On Friday, the Supreme Court will conference about whether to hear one or more of the 10 petitions about gay marriage that are currently before the justices. Eight of the cases are about the federal definition of marriage—a union between a man and a woman—and whether it holds in states that have legalized same-sex marriage. One case is about a similar restrictive definition of marriage under Arizona law. The final case is about California's Proposition 8, the voter initiative that banned gay marriage after the state courts allowed it. This piece, from Sept. 20, takes a look at the Supreme Court's options while we wait to hear what the justices will do. They could announce their plans Friday or Monday, or delay making a decision.
Survey the array of cases about same-sex marriage that could be on their way to the Supreme Court, and you can see three sides in this legal war. There are the opponents of legalizing gay marriage—they’re easy to identify. There are the supporters who are long-time gay rights lawyers and advocates—also clear. And then there are David Boies and Ted Olson, the superstar odd-couple pair who swooped in with a dazzling victory in their challenge to Proposition 8, California’s referendum banning gay marriage.
Boies and Olson have the same goal as the gay rights community: equal marriage rights for all, across the country. But their strategy has been very different—both bolder and more foolhardy. At trial, and then in defending their victory on appeal, they went for the whole megillah: a broad ruling that marriage is a fundamental constitutional right for everyone, full stop, right now. This has the appealing, but demanding, ring of clarity. It requires the courts to take giant steps rather than small ones—which is often not what they do well.
The gay rights lawyers, by contrast, have carefully gone for less now in hopes of winning more later. In a half-dozen cases, they have successfully sued on behalf of gay couples who got married where state law allows them to but cannot receive federal benefits, like pensions, that go to other married couples because they’re blocked by the Defense of Marriage Act. That’s the law Congress passed in 1996 to define marriage as the union of a man and a woman for federal purposes. It’s the reason why states that don’t recognize gay marriage don’t have to honor the weddings conducted in states that do.
Now the Supreme Court has a choice. As early as next week, the justices could agree to hear one of the more cautious DOMA challenges in states that include Massachusetts, Connecticut, and New York. The Obama administration is on board for these cases. But the court could go for broke and take Hollingsworth v. Perry, the California Prop 8 case. (The court could also do nothing, though given the number of percolating challenges that seems unlikely—Justice Ruth Bader Ginsburg suggested this week that it was likely the court would make a move.)
So, what should the justices do? They should take the step-by-step path. It’s better for the future of gay marriage and wiser Supreme Court practice.

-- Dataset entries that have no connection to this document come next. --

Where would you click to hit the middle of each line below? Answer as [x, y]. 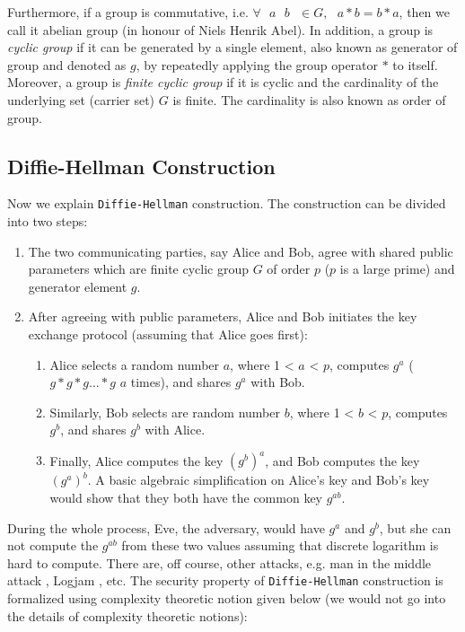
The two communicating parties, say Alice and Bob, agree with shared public [241, 251]
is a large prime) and [397, 269]
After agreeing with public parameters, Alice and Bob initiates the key [223, 316]
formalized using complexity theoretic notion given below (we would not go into [227, 598]
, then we [424, 12]
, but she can [415, 527]
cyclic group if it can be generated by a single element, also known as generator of [232, 47]
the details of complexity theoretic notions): [127, 615]
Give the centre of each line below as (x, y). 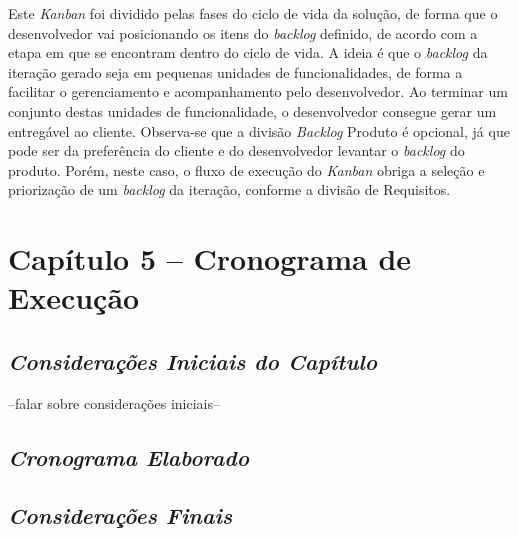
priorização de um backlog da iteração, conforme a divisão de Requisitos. (229, 189)
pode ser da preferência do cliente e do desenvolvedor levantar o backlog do (236, 150)
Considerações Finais (120, 515)
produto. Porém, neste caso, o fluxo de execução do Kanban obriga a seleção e (246, 169)
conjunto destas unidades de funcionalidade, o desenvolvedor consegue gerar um (252, 110)
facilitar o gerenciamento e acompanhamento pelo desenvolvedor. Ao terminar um (258, 91)
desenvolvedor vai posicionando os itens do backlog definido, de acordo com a (243, 32)
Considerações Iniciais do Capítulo (193, 360)
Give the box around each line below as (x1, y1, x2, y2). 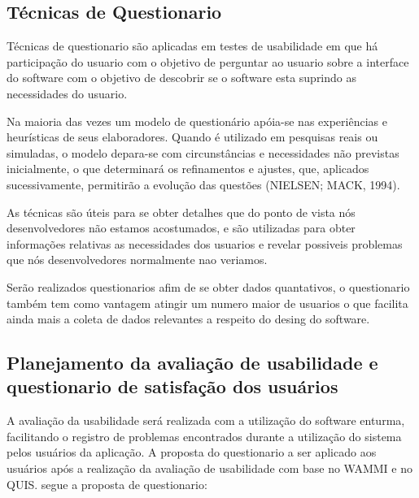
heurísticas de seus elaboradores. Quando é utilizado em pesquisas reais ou (7, 128, 378, 145)
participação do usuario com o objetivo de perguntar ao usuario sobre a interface (7, 53, 409, 70)
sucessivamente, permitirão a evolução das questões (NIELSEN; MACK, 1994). (7, 175, 400, 193)
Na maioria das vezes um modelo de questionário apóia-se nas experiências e (7, 112, 387, 129)
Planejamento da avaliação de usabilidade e (7, 350, 378, 375)
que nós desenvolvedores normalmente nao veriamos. (7, 251, 268, 268)
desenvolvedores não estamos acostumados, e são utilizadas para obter (7, 219, 356, 236)
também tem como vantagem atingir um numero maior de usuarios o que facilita (7, 294, 408, 311)
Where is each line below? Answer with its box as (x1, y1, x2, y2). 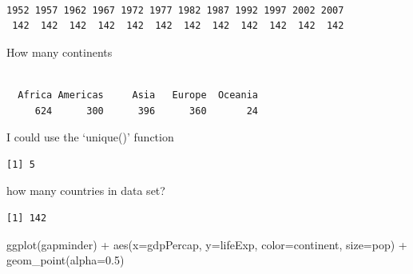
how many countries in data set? (6, 182, 165, 199)
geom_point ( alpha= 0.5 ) (6, 252, 125, 268)
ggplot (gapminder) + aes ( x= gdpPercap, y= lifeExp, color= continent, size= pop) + (6, 236, 407, 252)
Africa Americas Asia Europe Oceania (18, 89, 258, 101)
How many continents (6, 43, 113, 60)
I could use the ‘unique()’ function (6, 129, 174, 145)
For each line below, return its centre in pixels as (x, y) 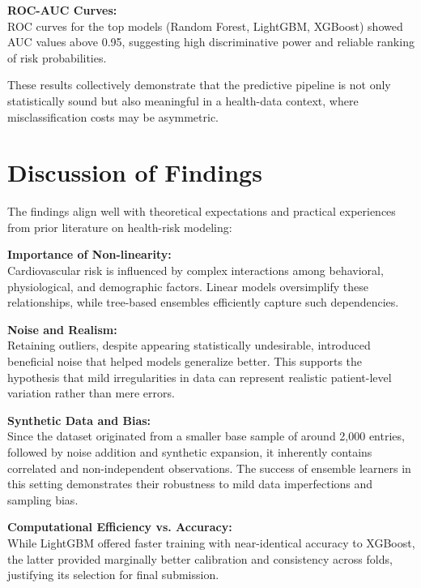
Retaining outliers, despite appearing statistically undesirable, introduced (189, 345)
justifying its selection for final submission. (113, 575)
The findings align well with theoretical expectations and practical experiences (202, 211)
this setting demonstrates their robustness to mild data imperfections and (190, 484)
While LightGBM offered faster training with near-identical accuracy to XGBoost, (211, 542)
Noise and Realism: (62, 329)
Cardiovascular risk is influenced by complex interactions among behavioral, (196, 270)
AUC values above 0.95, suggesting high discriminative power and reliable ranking (211, 42)
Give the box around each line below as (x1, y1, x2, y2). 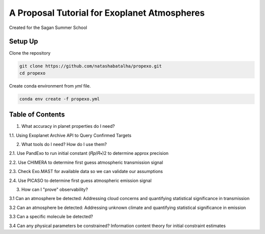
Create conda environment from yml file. (9, 83, 91, 88)
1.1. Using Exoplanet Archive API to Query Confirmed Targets (9, 132, 132, 138)
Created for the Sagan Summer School (9, 25, 87, 30)
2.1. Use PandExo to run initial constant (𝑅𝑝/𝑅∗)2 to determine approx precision (9, 150, 169, 156)
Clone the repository (9, 50, 51, 56)
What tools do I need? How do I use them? (21, 142, 107, 147)
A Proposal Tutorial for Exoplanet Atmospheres (9, 7, 205, 18)
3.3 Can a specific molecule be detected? (9, 214, 93, 220)
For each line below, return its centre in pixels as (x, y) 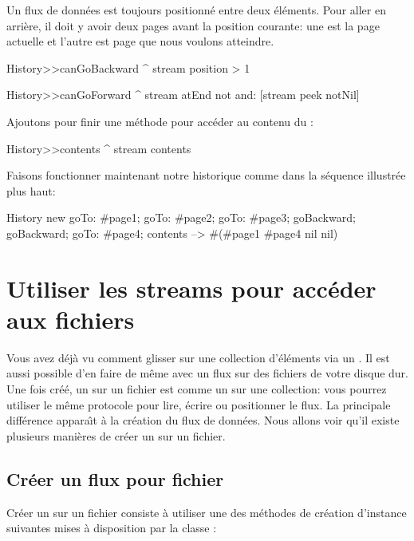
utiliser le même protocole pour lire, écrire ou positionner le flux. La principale (199, 404)
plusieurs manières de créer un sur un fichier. (116, 435)
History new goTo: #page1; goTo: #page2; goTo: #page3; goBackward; (181, 217)
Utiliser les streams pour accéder (191, 288)
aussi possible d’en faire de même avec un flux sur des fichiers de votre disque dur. (207, 373)
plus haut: (31, 190)
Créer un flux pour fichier (115, 478)
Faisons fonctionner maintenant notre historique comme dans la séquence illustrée (206, 175)
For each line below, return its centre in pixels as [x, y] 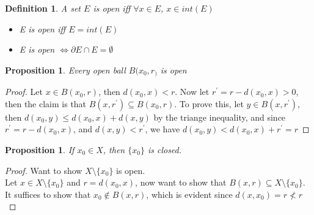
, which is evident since [189, 194]
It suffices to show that [48, 194]
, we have [162, 129]
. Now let [192, 92]
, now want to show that [181, 182]
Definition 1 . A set [43, 8]
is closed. [165, 150]
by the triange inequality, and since [220, 117]

Prop 8 supporters are jumping up and down to convince the court otherwise. They lost at trial and on appeal to the U.S. Court of Appeals for the 9th Circuit, so they have the most to gain from Supreme Court review. Their petition to the high court is full of doom and gloom: “The 9th Circuit’s sweeping dismissal of the important societal interests served the traditional definition of marriage is tantamount to a judicial death sentence for traditional marriage laws throughout this Circuit.”